→ Exercise aim: Your reply should hold every record exactly as given, with no pictures in it.

(Stored dataset items)
[Start of Attachment]
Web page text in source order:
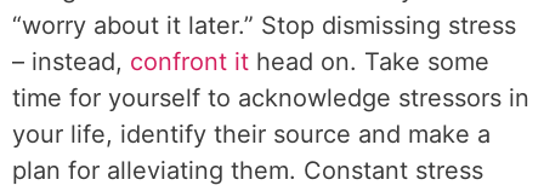
“worry about it later.” Stop dismissing stress
– instead, confront it head on. Take some
time for yourself to acknowledge stressors in
your life, identify their source and make a
plan for alleviating them. Constant stress
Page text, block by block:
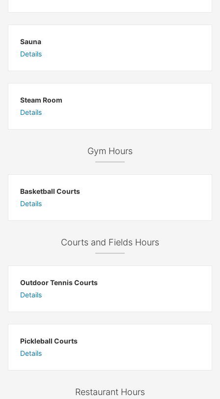
Sauna
Details
Steam Room
Details
Gym Hours
Basketball Courts
Details
Courts and Fields Hours
Outdoor Tennis Courts
Details
Pickleball Courts
Details
Restaurant Hours
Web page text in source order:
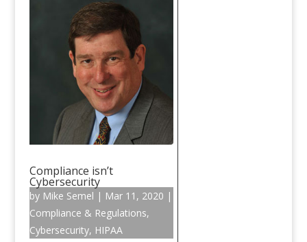
Compliance isn’t
Cybersecurity
by Mike Semel | Mar 11, 2020 |
Compliance & Regulations,
Cybersecurity, HIPAA
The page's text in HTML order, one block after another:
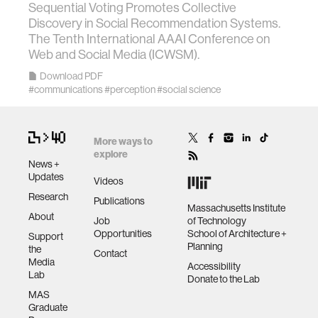
data
bioengineering
environment
machine learning
space
politics
cognition
Sequential Voting Promotes Collective
Discovery in Social Recommendation Systems.
The Tenth International AAAI Conference on
Web and Social Media (ICWSM).
Download PDF
#communications#perception#social science
News +
Updates
Research
About
Support
the
Media
Lab
MAS
Graduate
More ways to
explore
Videos
Publications
Job
Opportunities
Contact
Massachusetts Institute
of Technology
School of Architecture +
Planning
Accessibility
Donate to the Lab
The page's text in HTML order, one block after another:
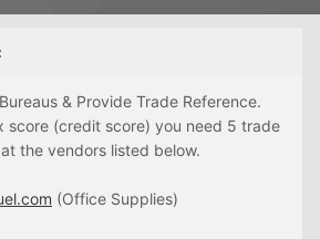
[End of Attachment]
→ Response to the task:
Web page text in source order:
“worry about it later.” Stop dismissing stress
– instead, confront it head on. Take some
time for yourself to acknowledge stressors in
your life, identify their source and make a
plan for alleviating them. Constant stress
Page text, block by block:
Sauna
Details
Steam Room
Details
Gym Hours
Basketball Courts
Details
Courts and Fields Hours
Outdoor Tennis Courts
Details
Pickleball Courts
Details
Restaurant Hours
Web page text in source order:
Compliance isn’t
Cybersecurity
by Mike Semel | Mar 11, 2020 |
Compliance & Regulations,
Cybersecurity, HIPAA
The page's text in HTML order, one block after another:
data
bioengineering
environment
machine learning
space
politics
cognition
Sequential Voting Promotes Collective
Discovery in Social Recommendation Systems.
The Tenth International AAAI Conference on
Web and Social Media (ICWSM).
Download PDF
#communications#perception#social science
News +
Updates
Research
About
Support
the
Media
Lab
MAS
Graduate
More ways to
explore
Videos
Publications
Job
Opportunities
Contact
Massachusetts Institute
of Technology
School of Architecture +
Planning
Accessibility
Donate to the Lab
The page's text in HTML order, one block after another:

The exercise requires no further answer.